Work order: An exact transcription of each entry below is required, without any pictures.

Available records:
· · · · ·

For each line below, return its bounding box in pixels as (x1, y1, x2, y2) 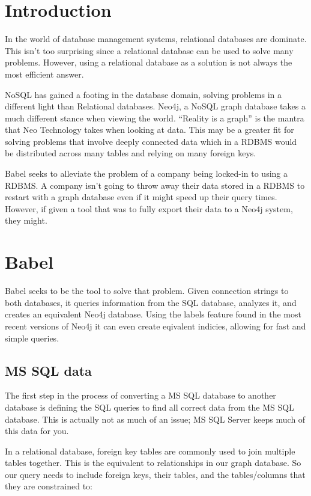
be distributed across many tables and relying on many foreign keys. (5, 147, 256, 159)
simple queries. (5, 331, 59, 344)
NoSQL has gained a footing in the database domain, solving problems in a (5, 88, 282, 100)
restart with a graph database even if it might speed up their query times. (5, 191, 277, 203)
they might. (5, 214, 47, 227)
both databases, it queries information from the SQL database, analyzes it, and (5, 296, 297, 308)
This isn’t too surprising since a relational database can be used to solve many (5, 44, 294, 57)
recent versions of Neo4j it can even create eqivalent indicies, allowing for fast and (5, 319, 306, 332)
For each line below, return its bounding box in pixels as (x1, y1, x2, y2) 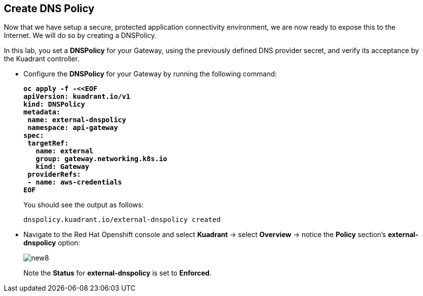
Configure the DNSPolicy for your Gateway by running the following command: (23, 70, 277, 78)
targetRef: (27, 139, 69, 148)
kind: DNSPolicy (23, 100, 85, 109)
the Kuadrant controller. (4, 55, 79, 63)
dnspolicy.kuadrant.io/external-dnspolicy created (23, 216, 221, 224)
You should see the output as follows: (23, 201, 144, 209)
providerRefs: (27, 170, 81, 179)
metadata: (23, 108, 60, 116)
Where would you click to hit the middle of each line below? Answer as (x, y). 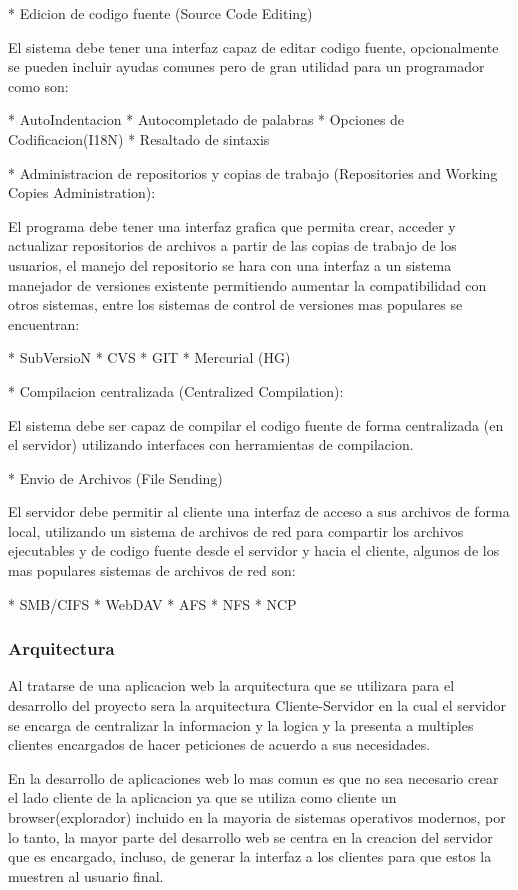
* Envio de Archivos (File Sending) (115, 477)
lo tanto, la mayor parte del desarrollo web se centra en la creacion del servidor (250, 836)
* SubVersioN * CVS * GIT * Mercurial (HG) (149, 357)
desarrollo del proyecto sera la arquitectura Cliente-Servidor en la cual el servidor (257, 705)
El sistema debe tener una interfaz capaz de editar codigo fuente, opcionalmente (253, 46)
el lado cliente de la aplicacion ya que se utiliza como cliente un (202, 797)
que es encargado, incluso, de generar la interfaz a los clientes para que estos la (250, 856)
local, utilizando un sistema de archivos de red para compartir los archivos (236, 530)
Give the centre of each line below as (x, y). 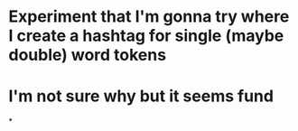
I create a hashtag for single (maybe (146, 36)
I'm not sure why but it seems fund (141, 96)
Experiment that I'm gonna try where (149, 17)
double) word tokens (88, 55)
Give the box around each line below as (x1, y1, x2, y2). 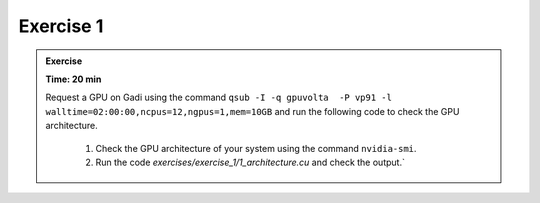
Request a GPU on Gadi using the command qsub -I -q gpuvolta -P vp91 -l (45, 91, 392, 104)
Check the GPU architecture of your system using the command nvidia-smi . (95, 142, 417, 154)
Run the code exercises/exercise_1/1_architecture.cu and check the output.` (95, 156, 405, 168)
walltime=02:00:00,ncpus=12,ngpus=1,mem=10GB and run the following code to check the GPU (45, 105, 460, 117)
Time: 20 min (45, 73, 102, 85)

· · · · ·

Written reply:
For each line below, return its bounding box in pixels as (x1, y1, x2, y2) 
be distributed across many tables and relying on many foreign keys. (5, 147, 256, 159)
simple queries. (5, 331, 59, 344)
NoSQL has gained a footing in the database domain, solving problems in a (5, 88, 282, 100)
restart with a graph database even if it might speed up their query times. (5, 191, 277, 203)
they might. (5, 214, 47, 227)
both databases, it queries information from the SQL database, analyzes it, and (5, 296, 297, 308)
This isn’t too surprising since a relational database can be used to solve many (5, 44, 294, 57)
recent versions of Neo4j it can even create eqivalent indicies, allowing for fast and (5, 319, 306, 332)
For each line below, return its bounding box in pixels as (x1, y1, x2, y2) 
Configure the DNSPolicy for your Gateway by running the following command: (23, 70, 277, 78)
targetRef: (27, 139, 69, 148)
kind: DNSPolicy (23, 100, 85, 109)
the Kuadrant controller. (4, 55, 79, 63)
dnspolicy.kuadrant.io/external-dnspolicy created (23, 216, 221, 224)
You should see the output as follows: (23, 201, 144, 209)
providerRefs: (27, 170, 81, 179)
metadata: (23, 108, 60, 116)
Where would you click to hit the middle of each line below? Answer as (x, y). 
* Envio de Archivos (File Sending) (115, 477)
lo tanto, la mayor parte del desarrollo web se centra en la creacion del servidor (250, 836)
* SubVersioN * CVS * GIT * Mercurial (HG) (149, 357)
desarrollo del proyecto sera la arquitectura Cliente-Servidor en la cual el servidor (257, 705)
El sistema debe tener una interfaz capaz de editar codigo fuente, opcionalmente (253, 46)
el lado cliente de la aplicacion ya que se utiliza como cliente un (202, 797)
que es encargado, incluso, de generar la interfaz a los clientes para que estos la (250, 856)
local, utilizando un sistema de archivos de red para compartir los archivos (236, 530)
Give the centre of each line below as (x, y). 
I create a hashtag for single (maybe (146, 36)
I'm not sure why but it seems fund (141, 96)
Experiment that I'm gonna try where (149, 17)
double) word tokens (88, 55)
Give the box around each line below as (x1, y1, x2, y2). 
Request a GPU on Gadi using the command qsub -I -q gpuvolta -P vp91 -l (45, 91, 392, 104)
Check the GPU architecture of your system using the command nvidia-smi . (95, 142, 417, 154)
Run the code exercises/exercise_1/1_architecture.cu and check the output.` (95, 156, 405, 168)
walltime=02:00:00,ncpus=12,ngpus=1,mem=10GB and run the following code to check the GPU (45, 105, 460, 117)
Time: 20 min (45, 73, 102, 85)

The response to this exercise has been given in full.